Norway scores well on the majority of economic performance indicators. It has a welfare capitalist model similar to its Scandinavian neighbours, balancing liberal market conditions alongside government intervention. Norway is the third largest oil exporter in the world after Russia and Saudi Arabia, and public coffers are currently seeing the benefits of record oil prices. Norway is also a large net producer of natural gas, which, as with the oil industry, is controlled by the government. (However, at Norway’s high per capital income levels, and given the country’s strong political and economic institutions, dependence on these types of exports is unlikely to lead to the problems faced by poorer countries).
Norway enjoys a superb reputation for governance, with its scores for regulatory quality and government effectiveness among the highest in the world.
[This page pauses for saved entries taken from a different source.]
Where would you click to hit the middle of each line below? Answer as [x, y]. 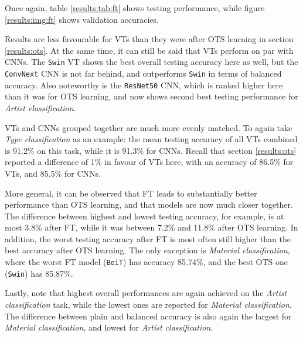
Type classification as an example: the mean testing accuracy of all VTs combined [151, 139]
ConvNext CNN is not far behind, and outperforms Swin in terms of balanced [143, 73]
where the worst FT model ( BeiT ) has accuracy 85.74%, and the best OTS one [146, 262]
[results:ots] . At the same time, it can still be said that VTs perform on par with [149, 50]
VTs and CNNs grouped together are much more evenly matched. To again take [149, 127]
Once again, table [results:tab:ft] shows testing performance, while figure [135, 8]
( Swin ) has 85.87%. [39, 273]
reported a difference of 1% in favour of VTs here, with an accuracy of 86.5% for [149, 162]
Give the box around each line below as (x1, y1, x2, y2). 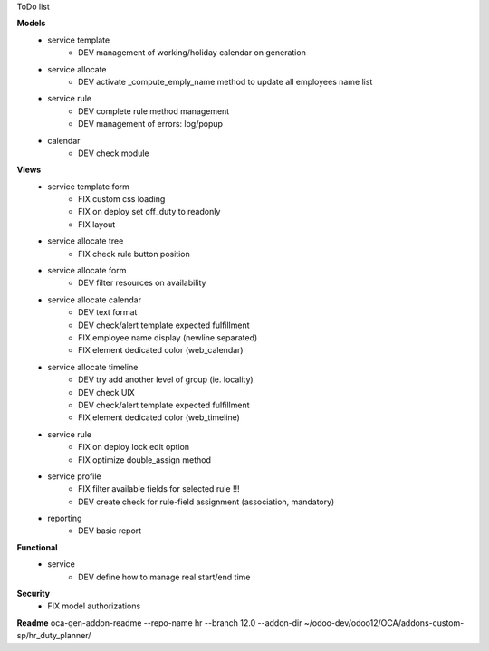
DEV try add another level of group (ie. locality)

Its restrained, long-term approach to economic planning is evident from the Government Petroleum Fund, a reserve of over $250 billion derived from oil- and gas-related budget surpluses. Other natural resource-based industries such as hydropower and fisheries add to Norway’s positive trade balance.
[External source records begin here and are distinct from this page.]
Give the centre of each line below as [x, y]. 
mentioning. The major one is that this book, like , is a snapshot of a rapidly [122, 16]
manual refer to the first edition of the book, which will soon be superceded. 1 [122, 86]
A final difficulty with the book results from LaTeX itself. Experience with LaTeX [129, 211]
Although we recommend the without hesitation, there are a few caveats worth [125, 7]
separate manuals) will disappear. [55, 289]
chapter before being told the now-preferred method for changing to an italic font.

Norway’s excellent mass education system produces workers with on average 4.88 years of secondary education, and high levels of capital investment bode well for future growth in material wealth. Going forward, movements in relative price levels suggest weaknesses in levels of competitiveness, a possible challenge for the Norwegian economy. Exceptionally low business ownership rates, when compared to the Eurozone, also suggest low levels of internal competition and entrepreneurship.